At approximately 9:55 pm, a fire broke out on the external walls of a hazardous waste incinerator rotary furnace. The furnace’s automatic shutoff function with smoke extraction was triggered. Upon seeing the flames, the team on shift triggered the internal emergency plan, called external emergency services, and began putting out the fire with extinguishers. Overall, staff used four 50kg powder extinguishers and nine 9kg powder extinguishers. When firefighters arrived at 22.15, the fire had been put out. Damage was visible on the western side of the burner line, particularly affecting electrotechnical equipment and related electrical cables set up near the furnace. The zone was taped off to prevent access. The access to the facilities was possible from the morning, 2 days after. 20 employees were technically unemployed. Deliveries were suspended and the flows of the waste were diverted to authorised facilities. Securing the furnace had the following consequences:

  • shutdown of the after-burner which led to the non thermal treatment of the combustion gases from the rotary furnace;
  • opening of the after-burner “cowl” for 1h10. During this period, the combustion gases from the furnace were not treated (by-passing of the smoke treatment system);
  • shutdown of the venting in the rotary furnace, which may have favoured incomplete combustion.

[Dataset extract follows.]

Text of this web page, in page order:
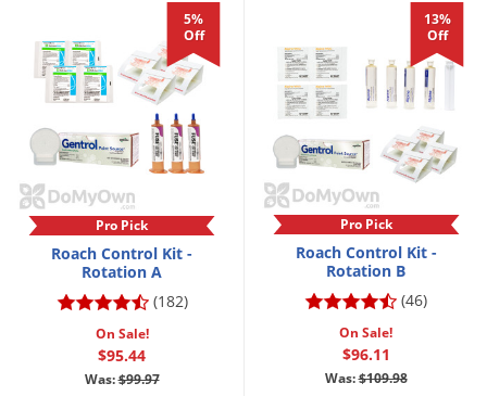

13 days later, a specific soil sampling campaign on the outskirts of the site was carried out, demonstrating that this event had not had any off-site impact. The facility started back up 17 days after the event following repair work. The total cost of the incident (building work and operating losses) was €0.9m.

The fire might have appeared due to fuel oil splashing on the hot walls of the after-burner section of the furnace, causing self-ignition. A few minutes before the fire, the team on shift had turned on the fuel oil burner following a temperature decrease in the furnace to meet regulatory requirements in terms of combustion temperature. As the hose was destroyed by the fire, the operator was not able to determine the cause of the splash precisely. Several hypotheses are possible: hose disconnected, leaky seal, or leaky fuel oil hose. The fire was brought under control quickly as operators had been trained to use firefighting media quickly and effectively.

Following the event, the operator:

  • updated its internal emergency plan, particularly the terms and conditions of reporting to local authorities;
  • made technical modifications to its facility;
  • shared feedback from this event with its other group sites.